Strange things happen already in very simple situations.
Here is an example how inclusion monotony can fail in finite-precision
midrad arithmetic.
For simplicity, it is illustrated for an underlying
arithmetic with base 10 and just two significant decimal digits,
and rounding to nearest, if ties are broken randomly or towards even
(but also with rounding towards infinity). One can easily create similar
situations with binary arithmetic and more significant digits.
Let xx=(0+-1.5). Then
xx + (2+-0) = (2+-1.5)
without overestimation, since the result is exactly representable.
The infsup form of the result is [0.5,3.5].
Upon splitting the box xx in the middle, we get two intervals
yy=(0.75+-0.75) and zz=(-0.75+-0.75); again without overestimation.
Now if we perform the same operation with yy in place of xx, we get
in exact arithmetic
yy + (2+-0) = (2.75+-0.75),
but due to the finite precision, this may be rounded outward to
(2.8+-0.80).
The infsup form of the result is [2.0,3.6], which is _not_
contained in [0.5,3.5].
Thus finite-precision midrad addition need not be inclusion monotone,
although the enclosure property is not violated.
It is a matter of judgment whether this is deemed acceptable.
In this example, one could redeem the situation by rounding towards
zero. But currently no theory exists to ensure the absence of similar
issues in other examples, or for other operations or elementary
functions.
I can only point out the dangers that I can see, and there are not
few of them....
Upon splitting yy again in the middle, we get in exact arithmetic the
two intervals aa=(0.375+-0.375) and bb=(1.125+-0.375). In
finite-precision arithmetic, this becomes
AA=(0.38+-0.38), BB=(1.1+-0.38).
Due to the overestimation, a branch and-bound process will handle twice
all numbers in [0.72,0.76] both in the AA branch and in the BB branch.

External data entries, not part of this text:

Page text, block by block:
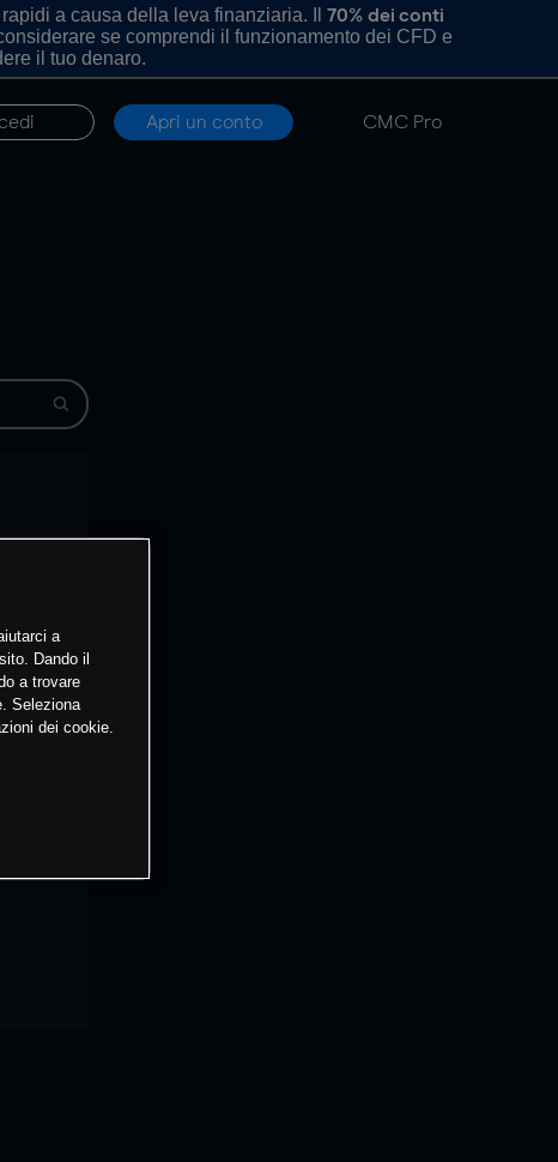
a causa della leva finanziaria. Il 70% dei conti
se comprendi il funzionamento dei CFD e
il tuo denaro.
Apri un conto CMC Pro
a
Dando il
a trovare
Seleziona
dei cookie.
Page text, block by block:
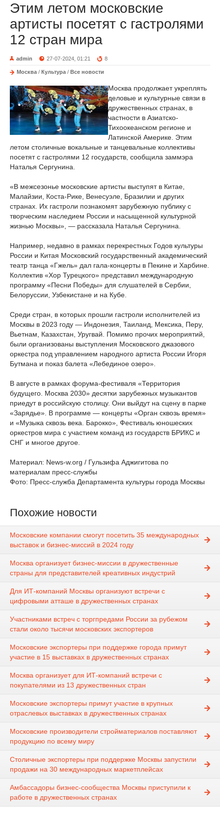
Этим летом московские
артисты посетят с гастролями
12 стран мира
admin 27-07-2024, 01:21 8
Москва / Культура / Все новости
Москва продолжает укреплять
деловые и культурные связи в
дружественных странах, в
частности в Азиатско-
Тихоокеанском регионе и
Латинской Америке. Этим
летом столичные вокальные и танцевальные коллективы
посетят с гастролями 12 государств, сообщила заммэра
Наталья Сергунина.
«В межсезонье московские артисты выступят в Китае,
Малайзии, Коста-Рике, Венесуэле, Бразилии и других
странах. Их гастроли познакомят зарубежную публику с
творческим наследием России и насыщенной культурной
жизнью Москвы», — рассказала Наталья Сергунина.
Например, недавно в рамках перекрестных Годов культуры
России и Китая Московский государственный академический
театр танца «Гжель» дал гала-концерты в Пекине и Харбине.
Коллектив «Хор Турецкого» представил международную
программу «Песни Победы» для слушателей в Сербии,
Белоруссии, Узбекистане и на Кубе.
Среди стран, в которых прошли гастроли исполнителей из
Москвы в 2023 году — Индонезия, Таиланд, Мексика, Перу,
Вьетнам, Казахстан, Уругвай. Помимо прочих мероприятий,
были организованы выступления Московского джазового
оркестра под управлением народного артиста России Игоря
Бутмана и показ балета «Лебединое озеро».
В августе в рамках форума-фестиваля «Территория
будущего. Москва 2030» десятки зарубежных музыкантов
приедут в российскую столицу. Они выйдут на сцену в парке
«Зарядье». В программе — концерты «Орган сквозь время»
и «Музыка сквозь века. Барокко», Фестиваль юношеских
оркестров мира с участием команд из государств БРИКС и
СНГ и многое другое.
Материал: News-w.org / Гульзифа Аджигитова по
материалам пресс-службы
Фото: Пресс-служба Департамента культуры города Москвы
Похожие новости
Московские компании смогут посетить 35 международных
выставок и бизнес-миссий в 2024 году
Москва организует бизнес-миссии в дружественные
страны для представителей креативных индустрий
Для ИТ-компаний Москвы организуют встречи с
цифровыми атташе в дружественных странах
Участниками встреч с торгпредами России за рубежом
стали около тысячи московских экспортеров
Московские экспортеры при поддержке города примут
участие в 15 выставках в дружественных странах
Москва организует для ИТ-компаний встречи с
покупателями из 13 дружественных стран
Московские экспортеры примут участие в крупных
отраслевых выставках в дружественных странах
Московские производители стройматериалов поставляют
продукцию по всему миру
Столичные экспортеры при поддержке Москвы запустили
продажи на 30 международных маркетплейсах
Амбассадоры бизнес-сообщества Москвы приступили к
работе в дружественных странах

Note that with the radius represented by few bits only, wide intervals
such as [0.72,0.74] with this ''doubled'' behavior are likely to occur
in similar examples even when midpoints are representable with high
accuracy.
In higher dimensions, this effect may lead to an artificial exponential
explosion of the work.
It is again a matter of judgment whether this is deemed acceptable.
In my judgment, it is not.
In any case, standardizing midrad
-- without an adequate prior support through extensive experience
with a midrad implementation and a theoretical analysis of the
properties in finite-precision arithmetic --
means buying a pig in a poke.
It is _very_ difficult to predict in advance all possible such
anomalies.
Thus whatever the standard would be specify on midrad behavior
might later turn out to have unwanted consequences.
But a standard should increase the safety of use, and not invite
unpredictability of its consequences.
It is simply a decade too early to standardize midrad behavior.